What the Bihar caste census says about India’s economy
After the Bihar Caste Census report, Chief Minister Nitish Kumar has brought a law to increase caste-based affirmative action quota from 50 to 65%, which will benefit the Other Backward Classes, or OBCs.
We know what this could mean for politics, but what will this mean for Bihar’s economy and the upliftment of its people?
Not much.
Only about two million people — 1.57% of the population — are employees of the Bihar state government. So now the government will hire a few more OBCs and a few less upper castes going forward. This will at best help a few thousand OBC youth in a state whose population according to the same report is 130 million.
The increase in quotas will also help OBC youth with better placements in Bihar’s government colleges — as if this is an issue in a state where only about 6% of the population has finished college.
The Bihar Caste Census report reveals less about caste and more about the economy of Bihar — and India. The gory details of the economic backwardness of one of India’s poorest states must be taken seriously. Bihar’s poverty, as revealed by this survey, should have been a matter of prime-time debate for weeks. Instead, all we care about is politics.
The report reveals every third family is poor, earning less than Rs6,000 ($72) a month. That’s less than Rs50 per person per day for Bihar’s 29.7 million families.
The political focus is mainly on OBCs but the differential in poverty is really with Dalits and tribals. While 25% upper caste families and 33% OBCs are poor, for Dalits and Adivasis the figure is 42%. 63% families earn less than Rs10,000 ($120) a month. Only 4% families (not individuals) earn more than Rs50,000 ($600) per month.
There’s little to divide
If every fourth family even among the privileged upper castes is poor, what does it say about the economy of Bihar and India? You can divide the small number of opportunities as equitably as you like — and no doubt data-driven caste justice is a laudable goal. But we must not lose sight of the bigger picture: there’s very little to divide.

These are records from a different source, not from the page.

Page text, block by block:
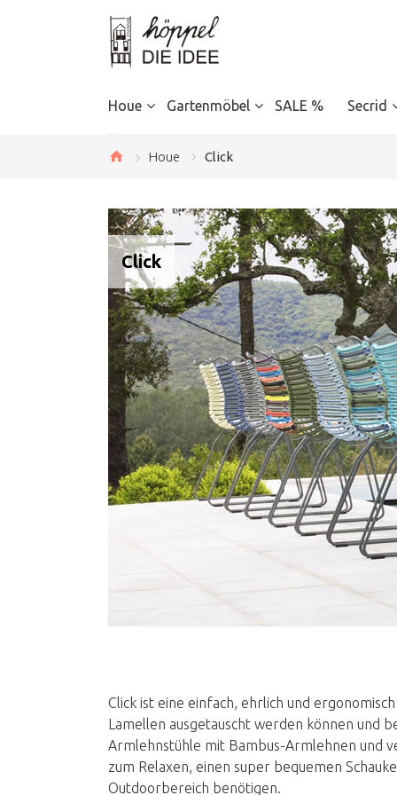
Houe Gartenmöbel SALE % Secrid
Houe Click
Click
Click ist eine einfach, ehrlich und
Lamellen ausgetauscht werden können und
Armlehnstühle mit Bambus-Armlehnen und
zum Relaxen, einen super bequemen
Outdoorbereich benötigen.
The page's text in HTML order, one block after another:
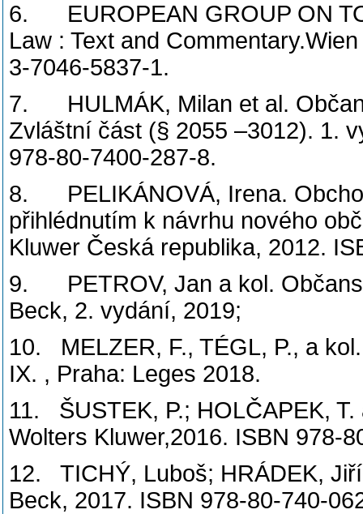
6. EUROPEAN GROUP ON
Law : Text and
3-7046-5837-1.
7. HULMÁK, Milan et al.
Zvláštní část (§ 2055 –3012). 1.
978-80-7400-287-8.
8. PELIKÁNOVÁ, Irena.
přihlédnutím k návrhu nového
Kluwer Česká republika, 2012.
9. PETROV, Jan a kol.
Beck, 2. vydání, 2019;
10. MELZER, F., TÉGL, P., a
IX. , Praha: Leges 2018.
11. ŠUSTEK, P.; HOLČAPEK,
Wolters Kluwer,2016. ISBN 978-
12. TICHÝ, Luboš; HRÁDEK,
Beck, 2017. ISBN 978-80-740-
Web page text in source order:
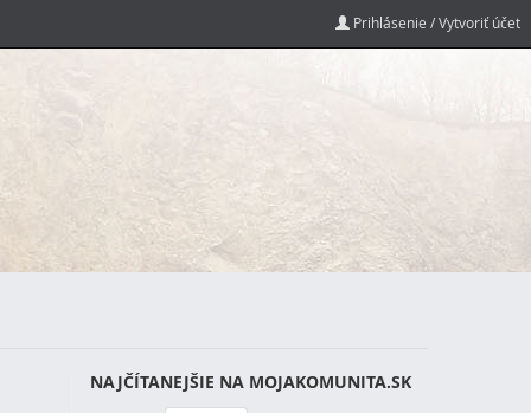
Prihlásenie / Vytvoriť účet
NAJČÍTANEJŠIE NA MOJAKOMUNITA.SK
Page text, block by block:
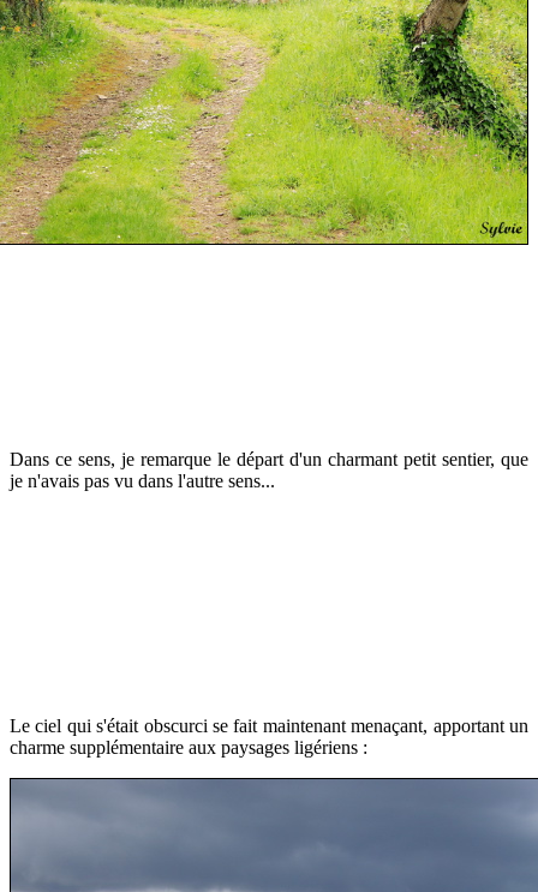
Dans ce sens, je remarque le départ d'un charmant petit sentier, que
je n'avais pas vu dans l'autre sens...
Le ciel qui s'était obscurci se fait maintenant menaçant, apportant un
charme supplémentaire aux paysages ligériens :
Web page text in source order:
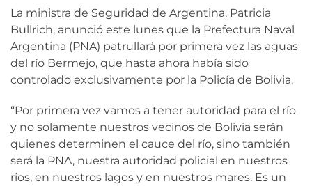
La ministra de Seguridad de Argentina, Patricia
Bullrich, anunció este lunes que la Prefectura Naval
Argentina (PNA) patrullará por primera vez las aguas
del río Bermejo, que hasta ahora había sido
controlado exclusivamente por la Policía de Bolivia.
“Por primera vez vamos a tener autoridad para el río
y no solamente nuestros vecinos de Bolivia serán
quienes determinen el cauce del río, sino también
será la PNA, nuestra autoridad policial en nuestros
ríos, en nuestros lagos y en nuestros mares. Es un
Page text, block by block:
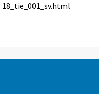
18_tie_001_sv.html
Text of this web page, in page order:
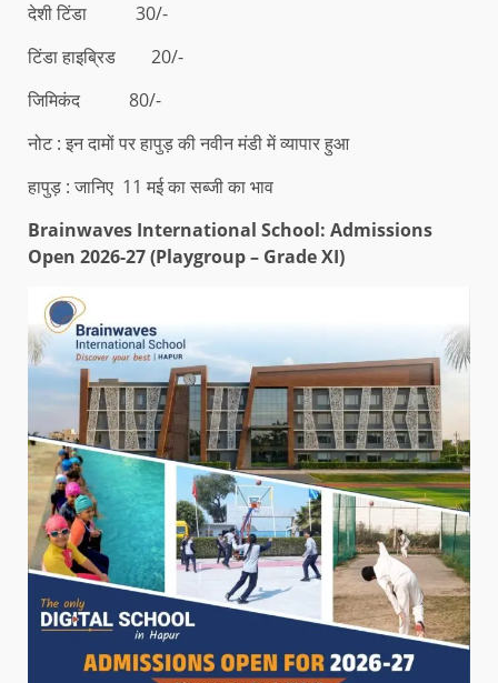
देशी टिंडा 30/-
टिंडा हाइब्रिड 20/-
जिमिकंद 80/-
नोट : इन दामों पर हापुड़ की नवीन मंडी में व्यापार हुआ
हापुड़ : जानिए 11 मई का सब्जी का भाव
Brainwaves International School: Admissions
Open 2026-27 (Playgroup – Grade XI)
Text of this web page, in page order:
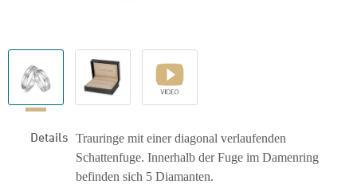
Details Trauringe mit einer diagonal verlaufenden
Schattenfuge. Innerhalb der Fuge im Damenring
befinden sich 5 Diamanten.
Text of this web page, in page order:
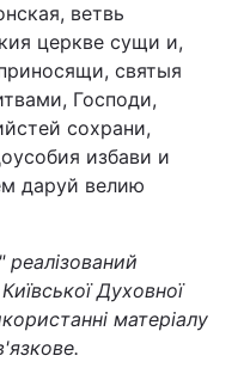
ветвь
церкве сущи и,
святыя
Господи,
сохрани,
избави и
даруй велию
Духовної
матеріалу
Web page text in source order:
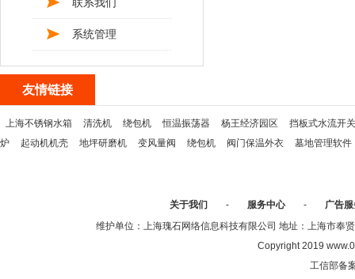
系统管理
友情链接
上海不锈钢水箱 清洗机 绕包机 恒温振荡器 杨王经济园区
挡板式水流开关
炉
起动机机壳 地坪研磨机 变风量阀 绕包机 阀门保温外衣 墓地管理软件
关于我们 - 服务中心 -
广告
维护单位：上海瑰石网络信息科技有限公司 地址：上海市
Copyright 2019
工信部备

There are very few jobs, a very small amount of resources, and there’s little wealth and even less wealth creation.
The lesson from the Bihar Caste Census that seems to elude Nitish Kumar is that his state needs an economic turnaround. Blaming the central government for not granting funds to the state through a “special status” is a cop-out.

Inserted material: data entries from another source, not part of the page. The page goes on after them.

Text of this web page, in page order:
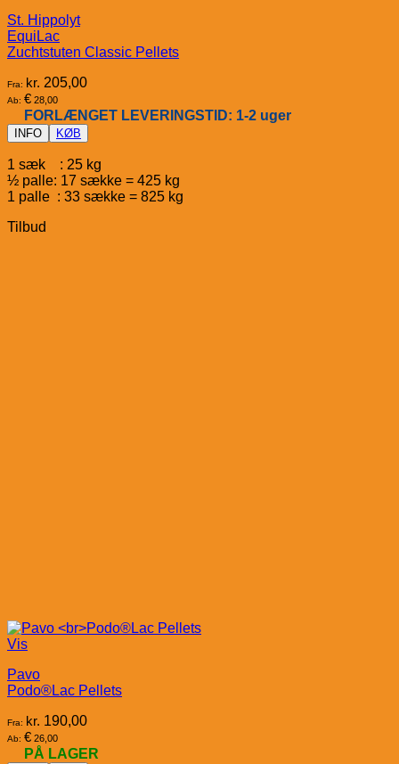
St. Hippolyt
EquiLac
Zuchtstuten Classic Pellets
Fra: kr. 205,00
Ab: € 28,00
FORLÆNGET LEVERINGSTID: 1-2 uger
INFO KØB
1 sæk : 25 kg
½ palle: 17 sække = 425 kg
1 palle : 33 sække = 825 kg
Tilbud
Vis
Pavo
Podo®Lac Pellets
Fra: kr. 190,00
Ab: € 26,00
PÅ LAGER
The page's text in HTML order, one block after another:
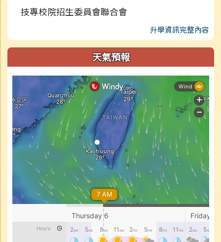
技專校院招生委員會聯合會
升學資訊完整內容
天氣預報
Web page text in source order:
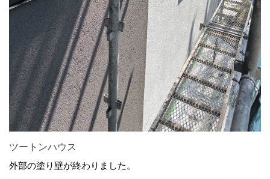
ツートンハウス
外部の塗り壁が終わりました。
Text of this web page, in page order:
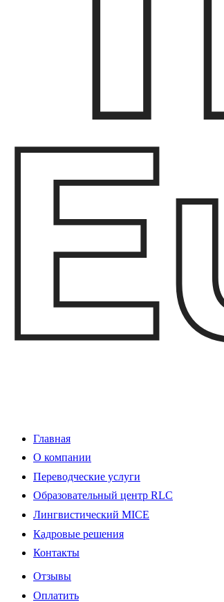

Nitish Kumar has decided to grant a one-time aid of Rs2 lakh each to the poor families who earn less than Rs6,000 a month. This is bad policy. For one, this income is self-reported in a survey. People tend to report a lot less than they earn. Other indicators — such as living in a hut or not having a two-wheeler — are more reliable.
More importantly, it would have been better if Nitish Kumar’s government was giving these families the option of a small loan, or the option of a free resource-generating capital investment. For example, giving people free cattle would help them produce and sell dairy.

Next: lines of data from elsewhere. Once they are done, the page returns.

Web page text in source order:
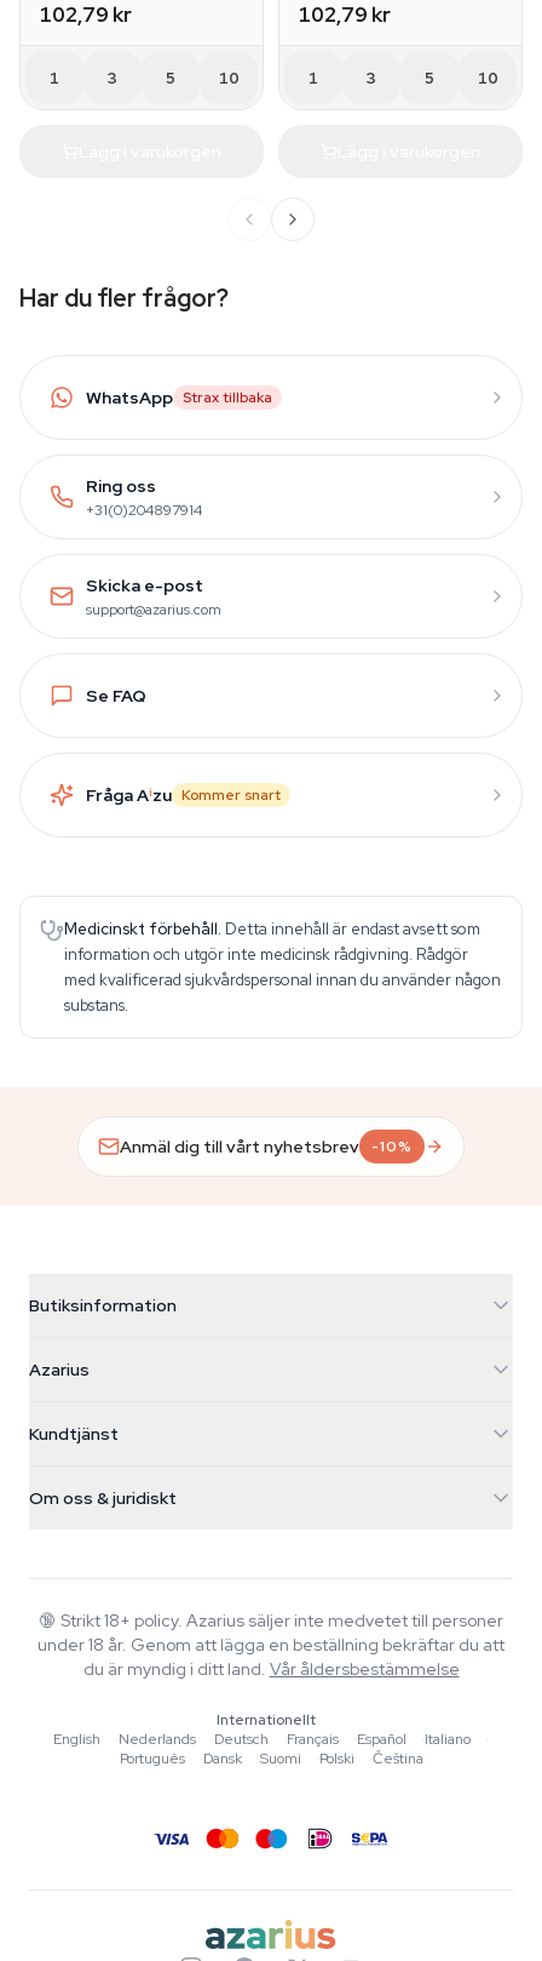
102,79 kr
1 3 5 10
102,79 kr
1 3 5 10
Har du fler frågor?
WhatsApp Strax tillbaka
Ring oss
+31(0)204897914
Skicka e-post
support@azarius.com
Se FAQ
Fråga Aizu Kommer snart
Medicinskt förbehåll. Detta innehåll är endast avsett som
information och utgör inte medicinsk rådgivning. Rådgör
med kvalificerad sjukvårdspersonal innan du använder någon
substans.
Anmäl dig till vårt nyhetsbrev -10%
Butiksinformation
Galvaniweg 11
Nederland
+31(0)204897914
Azarius
Magiska svampar
Smokeshop
Kundtjänst
Returpolicy
Vanliga frågor
Integritetspolicy
Om oss & juridiskt
Wiki
Blog
Skribenter
Verktyg & Kalkylatorer
Erbjudanden
🔞 Strikt 18+ policy. Azarius säljer inte medvetet till personer
under 18 år. Genom att lägga en beställning bekräftar du att
du är myndig i ditt land. Vår åldersbestämmelse
Internationellt
English
·Nederlands ·Deutsch ·Français ·Español ·Italiano
·
Português
·Dansk ·Suomi ·Polski ·Čeština

Giving women a free sewing machine would help them earn money at home. Giving students a free laptop would help them learn better in a state where the quality of education is pathetic and 98.63% people don’t have a laptop or computer.
Nitish Kumar’s lack of economic vision
The survey finds that almost 68% of the state’s population is dependent — they are either housewives or students. This points to two problems caste reservations and free cash won’t solve. Firstly, women need to work. It is easy to be populist and impress women by imposing prohibition. But the lost revenue is reducing the government’s ability to create economic opportunities within the state that would give women employment and financial freedom.
Secondly, Bihar continues to have a high population growth rate. The youth who can get some education sit and “prepare” for government jobs that are few and far between. Almost 17% of the population works as labourers, and around 5 million work outside the state. Roughly, every sixth family might have a family member working as a migrant outside the state.
Nitish Kumar’s big failure in Bihar has been a lack of economic vision. Running the state for 18 years now, he first focused on improving law and order, then on roads, and then on electricity. Full stop. These looked like big achievements at the time but when you look back at 18 years, and see the Bihar caste census report, you see what a lack of a coherent economic vision does to a state.
The failure to attract industry and manufacturing may be a problem plaguing north India and India as a whole, but even by north Indian standards Nitish Kumar has failed on this front. The easier goals — education and health — have been a non-starter. Better health services will help bring down population growth and better education will help people earn a better living, in Bihar or outside.
Nitish Kumar’s vision is sadly limited to juggling castes and reservations from one election to another.
Bihar shows the way
The report also holds out a lesson for India as a whole: while we chase dreams of becoming a ‘5 trillion dollar economy’, we should remember that 14% families in Bihar live in huts, in a country that was supposed to achieve ‘housing for all’ by 2022.
Much of the big economic data — the size of the economy, the growth figures, the digital transactions — hide how much the growth is actually trickling down to the poorest of the poor. An India that dominates the lists of Asia’s richest billionaires also has a state of 130 million people out of which only 0.44% own cars.
Bihar shows the way, as the old saying goes. The economic data from the Bihar caste census will give politicians and policymakers a lot to think about economic growth, redistribution of wealth, and better-targeting welfare policies. For this reason, we need such detailed censuses across India.